Monitor the campaign

Click the new row in /msp/phishing to open the campaign detail at /msp/phishing/<campaign-id>. The page is the MSP-portal mirror of the org-side view, with one extra header line for the Organization name so you don't lose track of which client you're looking at.

You'll see:

  • A status badge (Pending, Active, Completed, Failed) and a Refresh button.
  • A stats strip with five tiles: Enrolled, Sent, Opened, Clicked, Reported. Sent / Opened / Clicked / Reported start filling in once delivery begins.
  • A Campaign Info card with the client name, type, template, start date, created timestamp, and the upstream campaign ID.
  • An Enrolled Users table scoped to the client.

The full report — KPIs, risk score, recommended training, share / export controls — lives at the org-level Reports surface inside that client. The interpretation is identical regardless of which portal launched it; see Read the executive summary report for the breakdown.

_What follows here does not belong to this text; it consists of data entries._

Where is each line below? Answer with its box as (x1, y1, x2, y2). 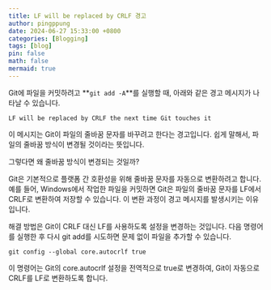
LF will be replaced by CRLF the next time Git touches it (8, 114, 212, 122)
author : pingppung (8, 19, 70, 28)
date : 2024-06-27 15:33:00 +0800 (8, 27, 121, 35)
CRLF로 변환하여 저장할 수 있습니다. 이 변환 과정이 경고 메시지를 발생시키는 (8, 194, 244, 203)
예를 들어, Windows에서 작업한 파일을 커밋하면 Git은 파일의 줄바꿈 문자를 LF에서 (8, 184, 261, 194)
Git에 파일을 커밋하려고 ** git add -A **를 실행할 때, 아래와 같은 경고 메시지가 (8, 87, 252, 97)
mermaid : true (8, 65, 57, 73)
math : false (8, 58, 49, 66)
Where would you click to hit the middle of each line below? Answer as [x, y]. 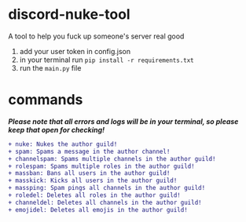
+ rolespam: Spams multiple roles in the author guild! [101, 166]
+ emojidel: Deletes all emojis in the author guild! [98, 209]
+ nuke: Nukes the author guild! [63, 144]
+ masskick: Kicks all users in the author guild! [93, 181]
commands [46, 100]
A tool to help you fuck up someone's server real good [96, 36]
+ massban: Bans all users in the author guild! [89, 173]
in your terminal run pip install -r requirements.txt [106, 60]
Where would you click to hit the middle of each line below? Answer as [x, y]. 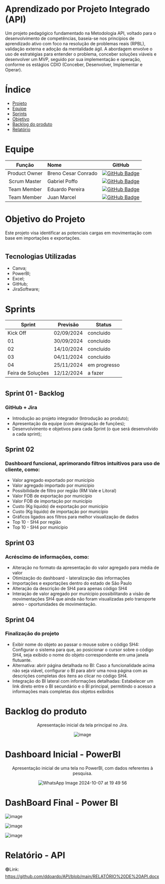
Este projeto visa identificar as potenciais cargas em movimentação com [79, 233]
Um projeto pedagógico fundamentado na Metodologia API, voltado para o [81, 33]
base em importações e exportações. [43, 238]
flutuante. [22, 660]
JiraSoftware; [26, 289]
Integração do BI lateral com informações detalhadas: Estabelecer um [83, 681]
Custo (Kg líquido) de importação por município [60, 512]
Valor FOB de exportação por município [52, 496]
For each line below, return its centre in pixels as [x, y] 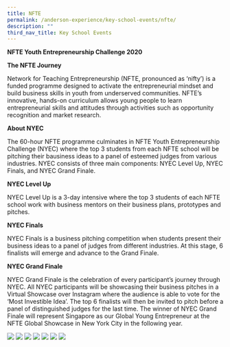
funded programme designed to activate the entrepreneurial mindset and [111, 86]
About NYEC [25, 128]
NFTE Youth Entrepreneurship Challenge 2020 [75, 52]
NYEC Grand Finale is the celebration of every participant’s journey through [114, 280]
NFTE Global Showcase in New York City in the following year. [95, 324]
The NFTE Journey [34, 65]
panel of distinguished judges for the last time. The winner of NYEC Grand [112, 309]
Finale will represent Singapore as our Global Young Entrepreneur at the [109, 316]
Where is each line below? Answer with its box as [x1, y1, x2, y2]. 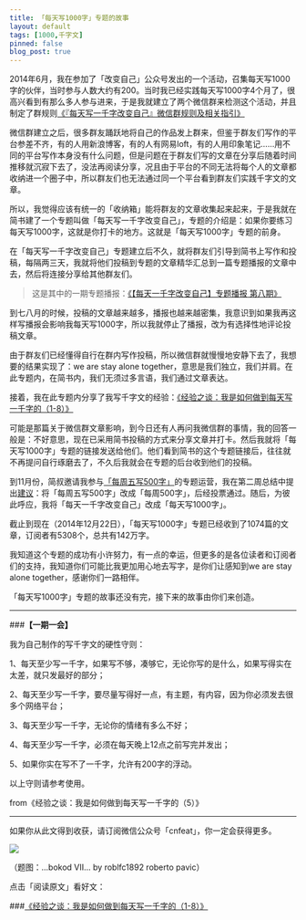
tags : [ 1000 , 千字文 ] [9, 30, 84, 39]
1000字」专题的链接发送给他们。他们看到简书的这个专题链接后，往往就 [25, 445, 291, 456]
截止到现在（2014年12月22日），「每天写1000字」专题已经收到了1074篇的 [9, 518, 281, 529]
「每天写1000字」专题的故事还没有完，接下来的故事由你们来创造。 [9, 591, 260, 602]
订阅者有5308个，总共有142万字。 [25, 530, 155, 541]
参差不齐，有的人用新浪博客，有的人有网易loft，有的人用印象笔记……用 [16, 139, 283, 150]
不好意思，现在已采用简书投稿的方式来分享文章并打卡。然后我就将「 [33, 434, 289, 445]
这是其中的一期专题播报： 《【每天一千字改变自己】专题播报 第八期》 [31, 288, 282, 299]
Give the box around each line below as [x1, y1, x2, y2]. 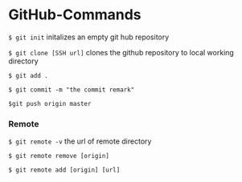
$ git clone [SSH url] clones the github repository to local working [8, 47, 235, 57]
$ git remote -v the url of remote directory [8, 136, 152, 146]
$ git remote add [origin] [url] [8, 166, 121, 174]
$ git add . [8, 71, 48, 79]
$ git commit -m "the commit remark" [8, 86, 135, 94]
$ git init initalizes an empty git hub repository [8, 32, 170, 42]
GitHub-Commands [8, 6, 142, 24]
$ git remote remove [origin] [8, 152, 110, 160]
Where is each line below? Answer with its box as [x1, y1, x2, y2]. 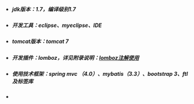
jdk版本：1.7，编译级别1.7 [11, 5, 76, 13]
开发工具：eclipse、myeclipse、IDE [11, 22, 102, 29]
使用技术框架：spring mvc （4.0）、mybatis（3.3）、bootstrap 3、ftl [11, 71, 188, 78]
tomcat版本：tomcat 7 [11, 38, 69, 45]
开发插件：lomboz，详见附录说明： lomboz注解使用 [11, 54, 140, 61]
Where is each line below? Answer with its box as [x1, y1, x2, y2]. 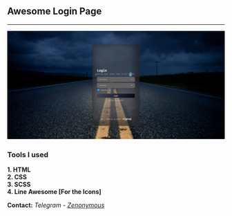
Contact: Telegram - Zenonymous [7, 201, 105, 210]
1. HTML [7, 165, 31, 174]
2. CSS [7, 173, 28, 181]
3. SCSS [7, 180, 31, 189]
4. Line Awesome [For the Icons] [7, 188, 101, 196]
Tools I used [7, 150, 49, 159]
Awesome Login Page [7, 6, 102, 17]
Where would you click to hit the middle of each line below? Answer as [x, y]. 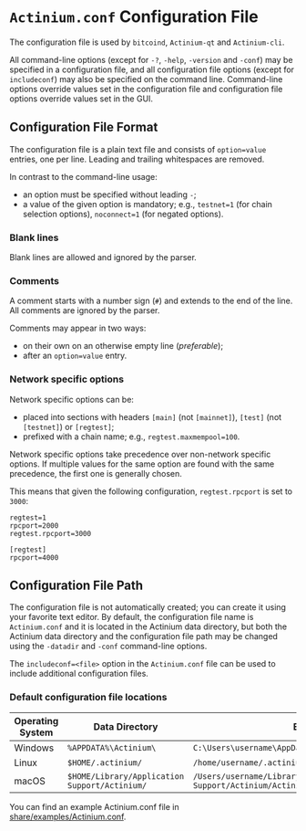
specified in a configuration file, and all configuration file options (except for [152, 69]
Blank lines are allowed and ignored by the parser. [103, 258]
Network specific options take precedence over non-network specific [140, 454]
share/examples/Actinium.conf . [68, 816]
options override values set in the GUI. [81, 99]
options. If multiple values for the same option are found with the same [142, 464]
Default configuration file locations [88, 698]
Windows [34, 748]
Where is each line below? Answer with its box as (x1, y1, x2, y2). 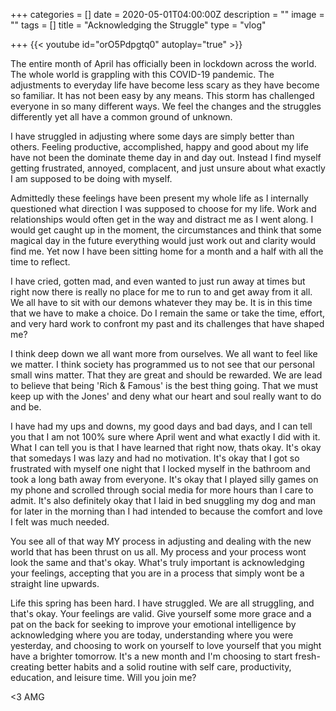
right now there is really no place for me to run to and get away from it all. (10, 286, 313, 298)
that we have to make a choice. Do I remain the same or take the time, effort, (10, 307, 326, 319)
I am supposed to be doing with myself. (10, 173, 173, 184)
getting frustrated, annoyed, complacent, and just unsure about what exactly (10, 162, 326, 174)
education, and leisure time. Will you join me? (10, 672, 197, 683)
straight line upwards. (10, 578, 100, 589)
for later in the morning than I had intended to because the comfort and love (10, 505, 323, 517)
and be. (10, 401, 42, 413)
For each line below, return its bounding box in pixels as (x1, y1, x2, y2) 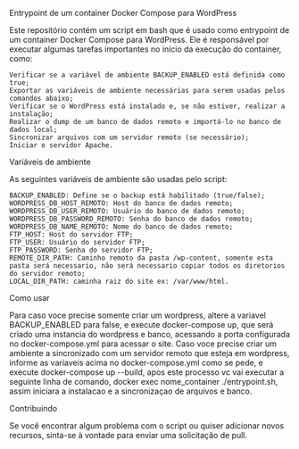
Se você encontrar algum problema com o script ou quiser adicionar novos (9, 420, 285, 431)
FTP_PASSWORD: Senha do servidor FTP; (9, 245, 154, 254)
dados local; (9, 125, 58, 134)
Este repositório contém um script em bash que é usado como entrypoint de (9, 25, 290, 35)
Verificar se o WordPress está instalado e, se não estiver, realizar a (9, 102, 286, 111)
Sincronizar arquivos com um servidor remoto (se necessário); (9, 133, 250, 142)
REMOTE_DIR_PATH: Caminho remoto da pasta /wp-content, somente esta (9, 254, 274, 262)
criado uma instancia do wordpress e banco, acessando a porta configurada (9, 329, 291, 339)
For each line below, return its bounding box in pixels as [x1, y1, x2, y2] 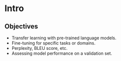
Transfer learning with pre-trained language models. [11, 35, 117, 41]
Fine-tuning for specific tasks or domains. [11, 40, 96, 46]
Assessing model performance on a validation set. [11, 50, 112, 56]
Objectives [4, 22, 38, 30]
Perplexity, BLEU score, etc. [11, 46, 68, 51]
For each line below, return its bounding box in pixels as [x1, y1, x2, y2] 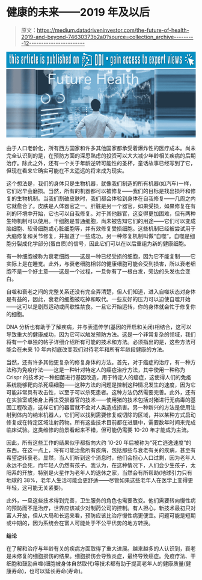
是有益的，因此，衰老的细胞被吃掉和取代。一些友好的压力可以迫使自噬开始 [6, 296, 191, 303]
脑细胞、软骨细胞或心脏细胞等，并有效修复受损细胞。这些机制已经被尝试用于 [6, 225, 196, 232]
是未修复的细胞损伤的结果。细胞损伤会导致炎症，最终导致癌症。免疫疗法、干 [6, 552, 196, 560]
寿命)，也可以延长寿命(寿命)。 [11, 567, 86, 575]
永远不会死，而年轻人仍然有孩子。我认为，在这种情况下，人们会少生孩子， [6, 462, 191, 469]
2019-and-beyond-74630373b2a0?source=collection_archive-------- [20, 33, 194, 40]
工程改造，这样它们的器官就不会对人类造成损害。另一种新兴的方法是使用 [11, 404, 191, 411]
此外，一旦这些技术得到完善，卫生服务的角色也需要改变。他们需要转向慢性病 [6, 497, 196, 504]
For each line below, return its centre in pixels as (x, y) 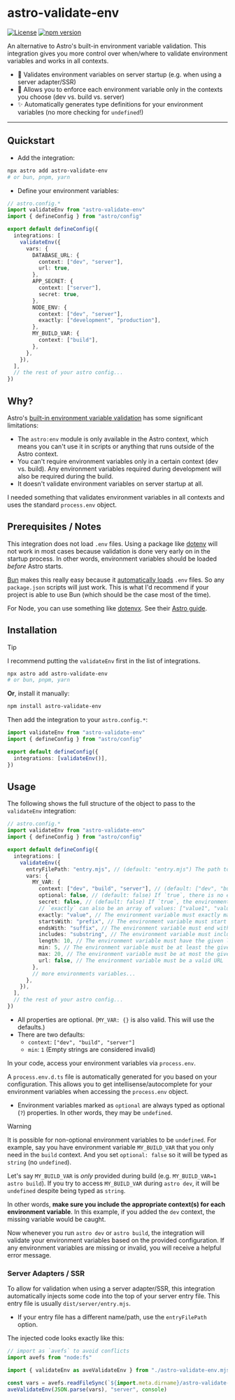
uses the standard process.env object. (62, 505)
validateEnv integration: (42, 811)
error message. (29, 1255)
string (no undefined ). (40, 1162)
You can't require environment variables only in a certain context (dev (118, 461)
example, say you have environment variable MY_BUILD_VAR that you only (111, 1147)
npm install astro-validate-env (54, 707)
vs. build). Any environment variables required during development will (119, 469)
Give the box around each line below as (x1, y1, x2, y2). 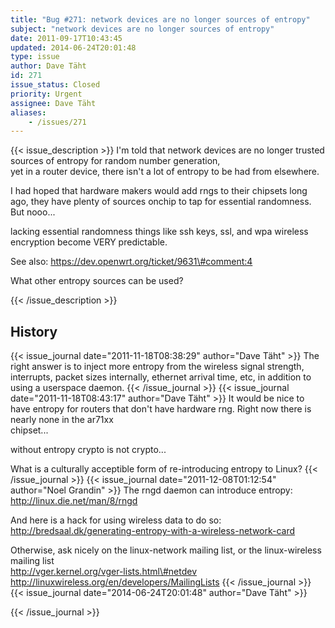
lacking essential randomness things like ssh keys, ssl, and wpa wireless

MSP-specific things to know

Branding, billing, and visibility

  • Per-client branding. Outbound phishing emails and the landing page render with the client's phishing domain and from-name, not your MSP's. A campaign launched from /msp/phishing/campaign for acme-coffee.test looks identical to one launched from the client's own portal.
  • Billing impact. Each enrolled user in a phishing campaign counts against that client's seat usage in the same way as a direct org-admin launch — there's no separate MSP-launched meter.
  • Visibility for the client admin. The campaign appears in the client's own /org/phishing list immediately, with the same name and template you picked. Don't pick an internal-only name (like "Steve from Acme keeps clicking") that you wouldn't want their org admin to see.

Common pitfalls

  • A "Not configured" client looks selectable but isn't. The checkbox is disabled and tooltipped, but the row still shows in the list. If you don't see your client as Ready, finish the PhishingBox provisioning step in Manage client accounts before starting the wizard.
  • Switching orgs in step 1 wipes step 3. Changing your selection in Select Orgs resets your group selection in Targeting and the estimated user count, since groups are org-specific. Pick the client first, then build out targeting.